= GOAL OF THE EXERCISE =
Every line of the data below should be repeated exactly, and no picture should be copied.

#### DATA SHOWN

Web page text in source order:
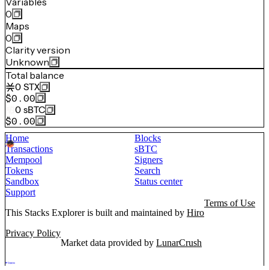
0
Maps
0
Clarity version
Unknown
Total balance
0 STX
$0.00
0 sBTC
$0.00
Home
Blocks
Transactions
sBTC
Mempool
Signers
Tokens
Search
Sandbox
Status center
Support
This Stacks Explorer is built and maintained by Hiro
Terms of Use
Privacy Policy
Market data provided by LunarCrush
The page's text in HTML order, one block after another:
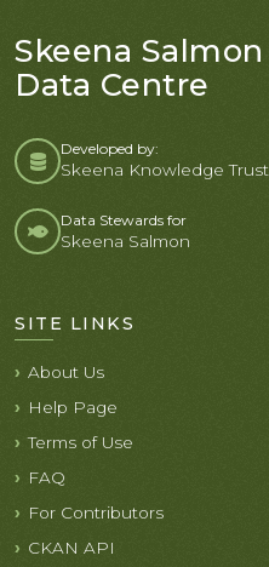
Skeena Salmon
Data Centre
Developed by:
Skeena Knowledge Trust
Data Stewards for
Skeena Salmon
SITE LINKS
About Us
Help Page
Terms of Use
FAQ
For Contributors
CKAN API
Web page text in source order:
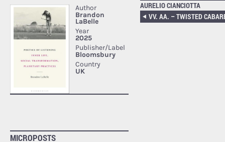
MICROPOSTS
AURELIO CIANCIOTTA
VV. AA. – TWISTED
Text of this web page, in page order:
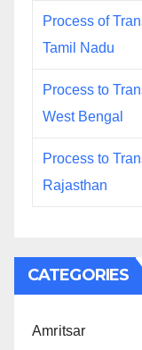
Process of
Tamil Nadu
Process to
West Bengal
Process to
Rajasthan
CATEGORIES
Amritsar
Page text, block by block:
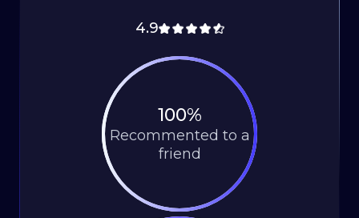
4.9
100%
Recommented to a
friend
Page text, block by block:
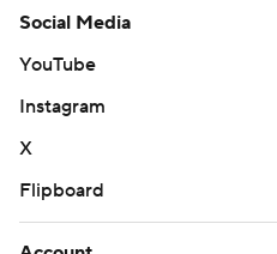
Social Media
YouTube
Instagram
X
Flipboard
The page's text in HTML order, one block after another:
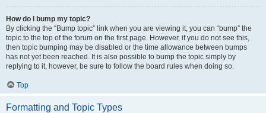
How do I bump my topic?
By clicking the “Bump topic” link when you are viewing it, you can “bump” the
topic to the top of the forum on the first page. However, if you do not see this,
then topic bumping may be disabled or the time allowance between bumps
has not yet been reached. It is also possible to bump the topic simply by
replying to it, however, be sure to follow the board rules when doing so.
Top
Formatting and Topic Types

########

= EXERCISE RESPONSE =
Web page text in source order:
0
Maps
0
Clarity version
Unknown
Total balance
0 STX
$0.00
0 sBTC
$0.00
Home
Blocks
Transactions
sBTC
Mempool
Signers
Tokens
Search
Sandbox
Status center
Support
This Stacks Explorer is built and maintained by Hiro
Terms of Use
Privacy Policy
Market data provided by LunarCrush
The page's text in HTML order, one block after another:
Skeena Salmon
Data Centre
Developed by:
Skeena Knowledge Trust
Data Stewards for
Skeena Salmon
SITE LINKS
About Us
Help Page
Terms of Use
FAQ
For Contributors
CKAN API
Web page text in source order:
MICROPOSTS
AURELIO CIANCIOTTA
VV. AA. – TWISTED
Text of this web page, in page order:
Process of
Tamil Nadu
Process to
West Bengal
Process to
Rajasthan
CATEGORIES
Amritsar
Page text, block by block:
4.9
100%
Recommented to a
friend
Page text, block by block:
Social Media
YouTube
Instagram
X
Flipboard
The page's text in HTML order, one block after another:
How do I bump my topic?
By clicking the “Bump topic” link when you are viewing it, you can “bump” the
topic to the top of the forum on the first page. However, if you do not see this,
then topic bumping may be disabled or the time allowance between bumps
has not yet been reached. It is also possible to bump the topic simply by
replying to it, however, be sure to follow the board rules when doing so.
Top
Formatting and Topic Types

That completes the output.